Problem: From the line below containing "2 presents details" to the final line, print each line exactly as written. No pictures belong in the copy.

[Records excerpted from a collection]
· · ·

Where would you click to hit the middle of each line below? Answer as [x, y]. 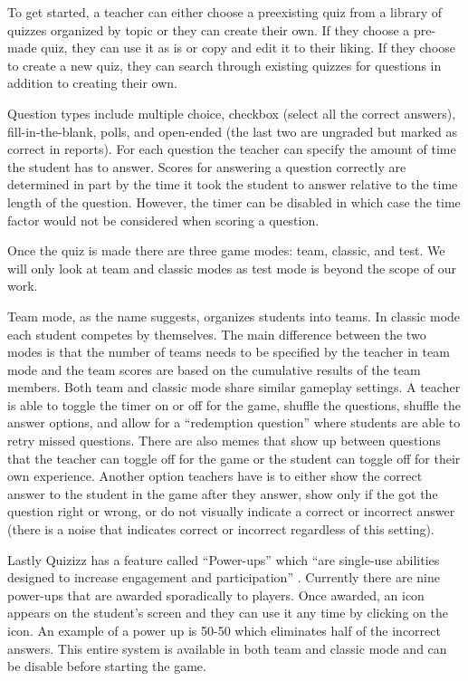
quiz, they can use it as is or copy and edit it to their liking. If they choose [248, 48]
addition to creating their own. [92, 83]
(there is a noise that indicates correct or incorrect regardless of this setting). [221, 529]
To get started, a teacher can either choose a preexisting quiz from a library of [224, 12]
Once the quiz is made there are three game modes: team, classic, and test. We [226, 250]
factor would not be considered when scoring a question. [163, 220]
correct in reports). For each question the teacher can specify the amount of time [232, 149]
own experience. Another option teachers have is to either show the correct [215, 476]
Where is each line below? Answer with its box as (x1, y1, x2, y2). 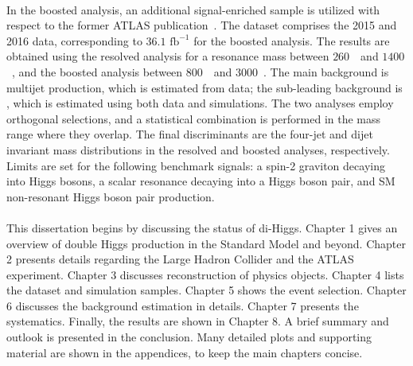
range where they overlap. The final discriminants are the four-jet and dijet (6, 126, 373, 142)
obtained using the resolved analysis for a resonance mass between (6, 48, 329, 64)
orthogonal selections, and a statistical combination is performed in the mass (6, 110, 381, 127)
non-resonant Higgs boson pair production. (6, 188, 215, 204)
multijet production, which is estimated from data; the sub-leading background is (6, 79, 403, 95)
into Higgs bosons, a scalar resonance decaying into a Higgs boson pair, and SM (6, 173, 395, 189)
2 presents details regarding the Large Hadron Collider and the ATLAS (6, 251, 354, 267)
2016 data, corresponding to (6, 32, 142, 49)
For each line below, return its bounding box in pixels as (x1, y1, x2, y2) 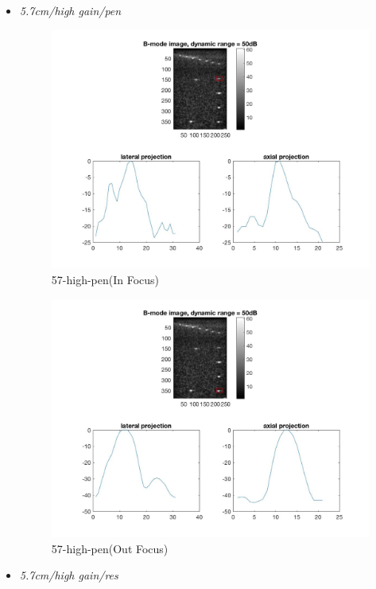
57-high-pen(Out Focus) (51, 540, 169, 556)
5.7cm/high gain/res (19, 567, 118, 583)
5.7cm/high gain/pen (19, 2, 122, 18)
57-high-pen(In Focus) (51, 271, 160, 287)
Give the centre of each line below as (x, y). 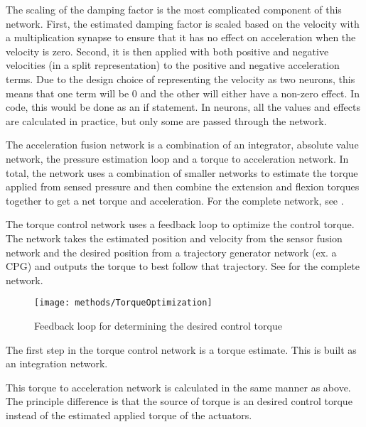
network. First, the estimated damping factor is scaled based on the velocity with (183, 23)
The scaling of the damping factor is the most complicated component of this (174, 9)
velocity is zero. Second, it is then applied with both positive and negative (167, 51)
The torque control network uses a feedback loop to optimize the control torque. (180, 224)
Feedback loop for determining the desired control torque (158, 325)
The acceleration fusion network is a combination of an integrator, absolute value (182, 145)
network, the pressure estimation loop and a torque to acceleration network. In (177, 158)
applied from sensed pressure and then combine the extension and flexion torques (183, 187)
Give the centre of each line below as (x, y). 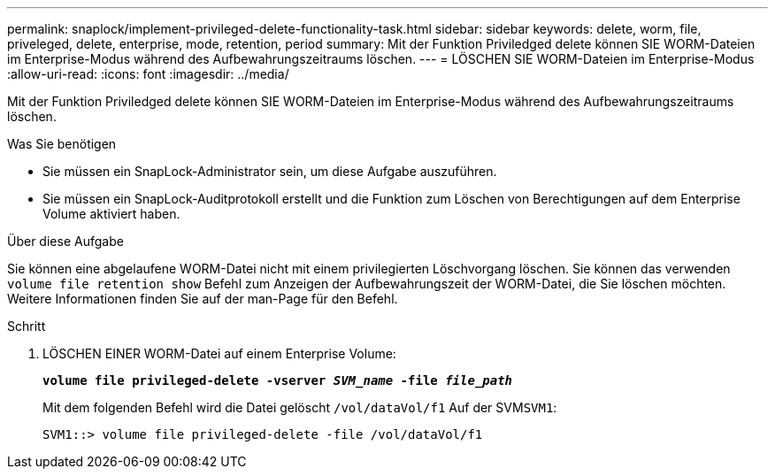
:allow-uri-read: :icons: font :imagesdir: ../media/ (148, 74)
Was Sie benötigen (62, 144)
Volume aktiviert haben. (111, 214)
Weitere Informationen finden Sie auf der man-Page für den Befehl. (203, 299)
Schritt (27, 326)
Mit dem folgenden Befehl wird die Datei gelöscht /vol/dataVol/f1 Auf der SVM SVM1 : (300, 407)
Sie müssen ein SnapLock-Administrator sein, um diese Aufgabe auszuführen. (270, 171)
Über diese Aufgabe (65, 241)

· · ·

Exercise response:
2 presents details regarding the Large Hadron Collider and the ATLAS (6, 251, 354, 267)
2016 data, corresponding to (6, 32, 142, 49)
For each line below, return its bounding box in pixels as (x1, y1, x2, y2) 
57-high-pen(Out Focus) (51, 540, 169, 556)
5.7cm/high gain/res (19, 567, 118, 583)
5.7cm/high gain/pen (19, 2, 122, 18)
57-high-pen(In Focus) (51, 271, 160, 287)
Give the centre of each line below as (x, y). 
network. First, the estimated damping factor is scaled based on the velocity with (183, 23)
The scaling of the damping factor is the most complicated component of this (174, 9)
velocity is zero. Second, it is then applied with both positive and negative (167, 51)
The torque control network uses a feedback loop to optimize the control torque. (180, 224)
Feedback loop for determining the desired control torque (158, 325)
The acceleration fusion network is a combination of an integrator, absolute value (182, 145)
network, the pressure estimation loop and a torque to acceleration network. In (177, 158)
applied from sensed pressure and then combine the extension and flexion torques (183, 187)
Give the centre of each line below as (x, y). 
:allow-uri-read: :icons: font :imagesdir: ../media/ (148, 74)
Was Sie benötigen (62, 144)
Volume aktiviert haben. (111, 214)
Weitere Informationen finden Sie auf der man-Page für den Befehl. (203, 299)
Schritt (27, 326)
Mit dem folgenden Befehl wird die Datei gelöscht /vol/dataVol/f1 Auf der SVM SVM1 : (300, 407)
Sie müssen ein SnapLock-Administrator sein, um diese Aufgabe auszuführen. (270, 171)
Über diese Aufgabe (65, 241)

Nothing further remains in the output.